Su polución nos afecta negativamente a todos, y se ha identificado como una de las principales amenazas para las funciones del suelo en todo el mundo.

Debemos ser conscientes de las causas de la contaminación del suelo para poder encontrar e implementar soluciones. La protección y conservación del suelo comienza con nosotros mismos.

Elegir alimentos sostenibles, reciclar adecuadamente desechos peligrosos como las baterías, hacer compostaje en casa para reducir la cantidad de desechos que se llevan a los vertederos o manejar los residuos de antibióticos de manera más responsable, son solo algunos ejemplos de cómo podemos ser parte de la solución. En una escala mayor, debemos promover prácticas agrícolas sostenibles en nuestras comunidades.

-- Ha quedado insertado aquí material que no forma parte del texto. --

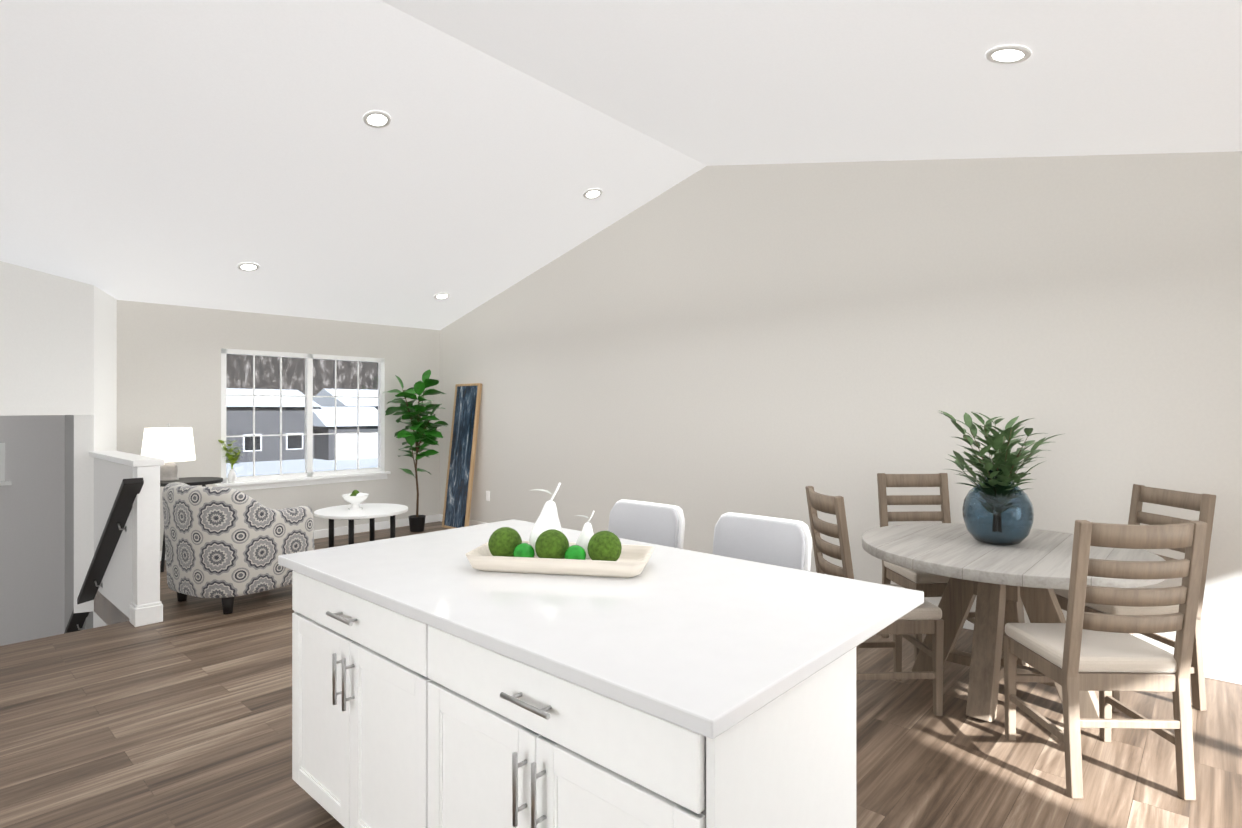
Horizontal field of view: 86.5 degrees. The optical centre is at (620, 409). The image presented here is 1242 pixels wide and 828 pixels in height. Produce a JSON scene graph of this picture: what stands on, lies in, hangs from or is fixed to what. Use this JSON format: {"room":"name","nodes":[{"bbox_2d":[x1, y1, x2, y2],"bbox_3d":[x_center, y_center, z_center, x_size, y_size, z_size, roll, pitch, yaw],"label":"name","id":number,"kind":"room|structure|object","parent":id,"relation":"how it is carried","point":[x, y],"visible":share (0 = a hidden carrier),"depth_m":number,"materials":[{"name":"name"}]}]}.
{"room":"dining room","nodes":[
{"label":"dining room","id":0,"kind":"room"},
{"bbox_2d":[0,415,63,645],"bbox_3d":[-5.838,0.991,5.906,0.160,4.020,2.460,0,0,42],"label":"wall","id":1,"kind":"structure","parent":0,"point":[37,549],"depth_m":6.16,"materials":[{"name":"paint"}]},
{"bbox_2d":[0,443,11,485],"bbox_3d":[-6.015,0.493,5.615,0.130,0.385,1.210,0,0,42],"label":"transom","id":2,"kind":"object","parent":1,"relation":"attached to","point":[2,465],"visible":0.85,"depth_m":6.02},
{"bbox_2d":[0,261,116,612],"bbox_3d":[-4.435,0.315,4.358,2.755,2.670,2.265,0,0,42],"label":"wall","id":3,"kind":"structure","parent":0,"point":[58,345],"depth_m":5.15,"materials":[{"name":"paint"}]},
{"bbox_2d":[64,415,132,631],"bbox_3d":[-4.286,0.990,5.455,2.688,4.020,0.120,0,0,42],"label":"wall","id":4,"kind":"structure","parent":0,"point":[116,590],"depth_m":5.18,"materials":[{"name":"paint"}]},
{"bbox_2d":[64,478,143,633],"bbox_3d":[-4.206,1.396,5.240,2.770,1.894,0.110,0,0,42],"label":"stair handrail","id":5,"kind":"object","parent":4,"relation":"attached to","point":[128,492],"visible":0.75,"depth_m":4.80,"materials":[{"name":"black wood"}]},
{"bbox_2d":[89,450,164,466],"bbox_3d":[-3.750,0.360,4.969,1.510,0.040,0.180,0,0,42],"label":"trim","id":6,"kind":"structure","parent":4,"relation":"on","point":[129,459],"depth_m":4.70,"materials":[{"name":"white wood"}]},
{"bbox_2d":[117,300,439,550],"bbox_3d":[-3.515,0.268,7.465,0.160,2.767,3.570,0,0,42],"label":"wall","id":7,"kind":"structure","parent":0,"point":[169,364],"depth_m":6.82,"materials":[{"name":"paint"}]},
{"bbox_2d":[160,514,438,560],"bbox_3d":[-3.508,1.404,7.343,0.014,0.095,3.360,0,0,42],"label":"baseboard","id":8,"kind":"structure","parent":7,"relation":"attached to","point":[338,531],"depth_m":7.85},
{"bbox_2d":[221,348,384,482],"bbox_3d":[-3.507,0.062,7.410,0.066,1.380,1.780,0,0,42],"label":"window","id":9,"kind":"structure","parent":7,"relation":"in","point":[309,418],"depth_m":7.38,"materials":[{"name":"clear glass"}]},
{"bbox_2d":[216,471,390,490],"bbox_3d":[-3.460,0.797,7.367,0.058,0.090,1.880,0,0,42],"label":"window sill","id":10,"kind":"structure","parent":7,"relation":"attached to","point":[263,484],"depth_m":7.30,"materials":[{"name":"white wood"}]},
{"bbox_2d":[218,440,243,482],"bbox_3d":[-4.012,0.526,6.798,0.136,0.449,0.293,0,0,42],"label":"potted plant","id":11,"kind":"object","parent":10,"relation":"on","point":[232,460],"visible":0.98,"depth_m":6.78,"materials":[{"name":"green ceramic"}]},
{"bbox_2d":[0,521,1241,827],"bbox_3d":[-1.103,1.548,2.432,10.500,0.200,7.770,0,0,42],"label":"floor","id":12,"kind":"structure","parent":0,"point":[180,717],"depth_m":2.86,"materials":[{"name":"wood"}]},
{"bbox_2d":[129,465,162,626],"bbox_3d":[-3.244,0.916,4.508,0.160,1.068,0.160,0,0,42],"label":"newel post","id":13,"kind":"object","parent":12,"relation":"on","point":[146,607],"visible":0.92,"depth_m":4.46,"materials":[{"name":"white wood"}]},
{"bbox_2d":[160,477,222,571],"bbox_3d":[-3.899,1.041,5.942,0.540,0.821,0.540,0,0,42],"label":"side table","id":14,"kind":"object","parent":12,"relation":"on","point":[196,481],"visible":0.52,"depth_m":5.89,"materials":[{"name":"black wood"}]},
{"bbox_2d":[141,423,195,481],"bbox_3d":[-4.023,0.374,5.865,0.410,0.511,0.410,0,0,42],"label":"table lamp","id":15,"kind":"object","parent":14,"relation":"on","point":[169,445],"visible":0.88,"depth_m":5.74,"materials":[{"name":"fabric"}]},
{"bbox_2d":[162,482,314,613],"bbox_3d":[-2.944,0.997,5.074,0.898,0.906,0.894,0,0,30],"label":"armchair","id":16,"kind":"object","parent":12,"relation":"on","point":[226,545],"visible":0.94,"depth_m":4.69,"materials":[{"name":"fabric"}]},
{"bbox_2d":[314,503,407,547],"bbox_3d":[-2.658,1.236,6.772,0.900,0.430,0.900,0,0,42],"label":"coffee table","id":17,"kind":"object","parent":12,"relation":"on","point":[372,511],"visible":0.83,"depth_m":6.69,"materials":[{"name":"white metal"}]},
{"bbox_2d":[342,490,368,509],"bbox_3d":[-2.721,0.920,6.762,0.260,0.201,0.260,0,0,42],"label":"decorative bowl","id":18,"kind":"object","parent":17,"relation":"on","point":[355,498],"visible":1,"depth_m":6.71,"materials":[{"name":"white ceramic"}]},
{"bbox_2d":[383,369,447,531],"bbox_3d":[-2.395,0.477,7.878,0.820,1.950,0.708,0,0,42],"label":"fiddle leaf fig","id":19,"kind":"object","parent":12,"relation":"on","point":[414,414],"visible":1,"depth_m":7.87,"materials":[{"name":"plant"}]},
{"bbox_2d":[442,383,481,528],"bbox_3d":[-1.946,0.565,8.061,0.500,1.780,0.045,0,-6,42],"label":"canvas","id":20,"kind":"object","parent":12,"relation":"on","point":[461,460],"visible":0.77,"depth_m":8.04,"materials":[{"name":"blue fabric"}]},
{"bbox_2d":[278,563,855,827],"bbox_3d":[-0.324,1.005,1.999,1.840,0.886,0.672,0,0,42],"label":"kitchen island","id":21,"kind":"object","parent":12,"relation":"on","point":[438,681],"depth_m":1.57,"materials":[{"name":"white wood"}]},
{"bbox_2d":[278,519,923,742],"bbox_3d":[-0.182,0.545,2.156,1.896,0.034,1.080,0,0,42],"label":"island countertop","id":22,"kind":"structure","parent":21,"relation":"on","point":[711,642],"depth_m":1.72,"materials":[{"name":"white stone"}]},
{"bbox_2d":[465,482,654,577],"bbox_3d":[-0.197,0.391,2.218,0.600,0.273,0.270,0,0,10],"label":"decorative tray","id":23,"kind":"object","parent":22,"relation":"on","point":[548,547],"visible":1,"depth_m":2.15,"materials":[{"name":"beige ceramic"}]},
{"bbox_2d":[608,499,684,548],"bbox_3d":[-0.025,0.958,3.134,0.470,0.985,0.568,0,0,42],"label":"stool","id":24,"kind":"object","parent":12,"relation":"on","point":[653,523],"visible":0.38,"depth_m":3.28,"materials":[{"name":"white plastic"}]},
{"bbox_2d":[712,512,811,570],"bbox_3d":[0.456,0.957,2.697,0.470,0.985,0.568,0,0,42],"label":"stool","id":25,"kind":"object","parent":12,"relation":"on","point":[783,542],"visible":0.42,"depth_m":2.84,"materials":[{"name":"white plastic"}]},
{"bbox_2d":[805,486,943,715],"bbox_3d":[1.244,0.928,3.326,0.543,1.043,0.455,0,0,-3],"label":"dining chair","id":26,"kind":"object","parent":12,"relation":"on","point":[925,617],"visible":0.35,"depth_m":3.12,"materials":[{"name":"brown wood"}]},
{"bbox_2d":[877,473,974,661],"bbox_3d":[1.897,0.929,4.044,0.455,1.043,0.543,0,0,-3],"label":"dining chair","id":27,"kind":"object","parent":12,"relation":"on","point":[930,585],"visible":0.46,"depth_m":4.24,"materials":[{"name":"brown wood"}]},
{"bbox_2d":[862,523,1165,721],"bbox_3d":[1.929,1.079,3.359,1.320,0.781,1.320,0,0,42],"label":"dining table","id":28,"kind":"object","parent":12,"relation":"on","point":[1031,571],"visible":0.75,"depth_m":3.18,"materials":[{"name":"brown wood"}]},
{"bbox_2d":[939,410,1061,545],"bbox_3d":[1.933,0.344,3.393,0.572,0.689,0.556,0,0,42],"label":"vase","id":29,"kind":"object","parent":28,"relation":"on","point":[997,509],"visible":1,"depth_m":3.31,"materials":[{"name":"blue glass"}]},
{"bbox_2d":[1004,520,1206,799],"bbox_3d":[1.909,0.928,2.643,0.455,1.043,0.543,0,0,2],"label":"dining chair","id":30,"kind":"object","parent":12,"relation":"on","point":[1104,655],"visible":1,"depth_m":2.47,"materials":[{"name":"brown wood"}]},
{"bbox_2d":[1053,484,1215,711],"bbox_3d":[2.614,0.928,3.392,0.543,1.043,0.455,0,0,-3],"label":"dining chair","id":31,"kind":"object","parent":12,"relation":"on","point":[1203,504],"visible":0.21,"depth_m":3.21,"materials":[{"name":"brown wood"}]},
{"bbox_2d":[0,0,1241,329],"bbox_3d":[-1.351,-1.545,2.660,11.170,1.592,7.770,0,0,42],"label":"ceiling","id":32,"kind":"structure","parent":0,"point":[184,152],"depth_m":4.03,"materials":[{"name":"paint"}]},
{"bbox_2d":[237,262,259,270],"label":"recessed light","id":33,"kind":"object","parent":32,"relation":"in","point":[247,266],"depth_m":5.94,"materials":[{"name":"white plastic"}]},
{"bbox_2d":[363,111,390,127],"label":"recessed light","id":34,"kind":"object","parent":32,"relation":"in","point":[375,119],"depth_m":4.34,"materials":[{"name":"white plastic"}]},
{"bbox_2d":[434,293,449,298],"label":"recessed light","id":35,"kind":"object","parent":32,"relation":"in","point":[441,295],"depth_m":7.48,"materials":[{"name":"white plastic"}]},
{"bbox_2d":[583,188,602,198],"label":"recessed light","id":36,"kind":"object","parent":32,"relation":"in","point":[594,193],"depth_m":5.86,"materials":[{"name":"white plastic"}]},
{"bbox_2d":[985,45,1030,63],"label":"recessed light","id":37,"kind":"object","parent":32,"relation":"in","point":[1008,54],"depth_m":2.86,"materials":[{"name":"white plastic"}]},
{"bbox_2d":[440,151,1241,665],"bbox_3d":[1.457,-0.295,5.249,10.500,3.890,0.160,0,0,42],"label":"wall","id":38,"kind":"structure","parent":0,"point":[704,349],"depth_m":4.78,"materials":[{"name":"paint"}]},
{"bbox_2d":[486,491,489,500],"bbox_3d":[-1.596,1.032,7.910,0.072,0.116,0.007,0,0,42],"label":"electrical outlet plate","id":39,"kind":"object","parent":38,"relation":"attached to","point":[487,495],"visible":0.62,"depth_m":7.89,"materials":[{"name":"white plastic"}]},
{"bbox_2d":[439,514,1241,684],"bbox_3d":[1.398,1.403,5.182,10.180,0.095,0.017,0,0,42],"label":"baseboard","id":40,"kind":"structure","parent":38,"relation":"attached to","point":[1225,672],"depth_m":3.54,"materials":[{"name":"white wood"}]},
{"label":"outside","id":41,"kind":"structure","parent":0,"visible":0},
{"bbox_2d":[226,458,377,477],"bbox_3d":[-63.652,4.604,84.812,191.220,0.200,200.000,0,0,42],"label":"snow","id":42,"kind":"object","parent":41,"point":[239,471],"depth_m":52.20,"materials":[{"name":"white snow"}]},
{"bbox_2d":[226,388,377,462],"bbox_3d":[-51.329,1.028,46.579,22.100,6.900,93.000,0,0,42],"label":"house","id":43,"kind":"structure","parent":42,"relation":"on","point":[321,402],"depth_m":59.46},
{"bbox_2d":[226,354,377,395],"bbox_3d":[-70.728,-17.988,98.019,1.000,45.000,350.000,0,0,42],"label":"tree","id":44,"kind":"object","parent":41,"point":[317,387],"depth_m":113.47,"materials":[{"name":"grey plant"}]}
]}

Un suelo sano es un recurso precioso, no renovable y que se ve cada vez más amenazado por comportamientos humanos destructivos. Somos responsables de los suelos que nos proporcionan alimentos, agua y aire, y tenemos que tomar medidas hoy para asegurar que haya suelos sanos para un futuro sostenible y con seguridad alimentaria. ¡Sé la solución a la contaminación del suelo!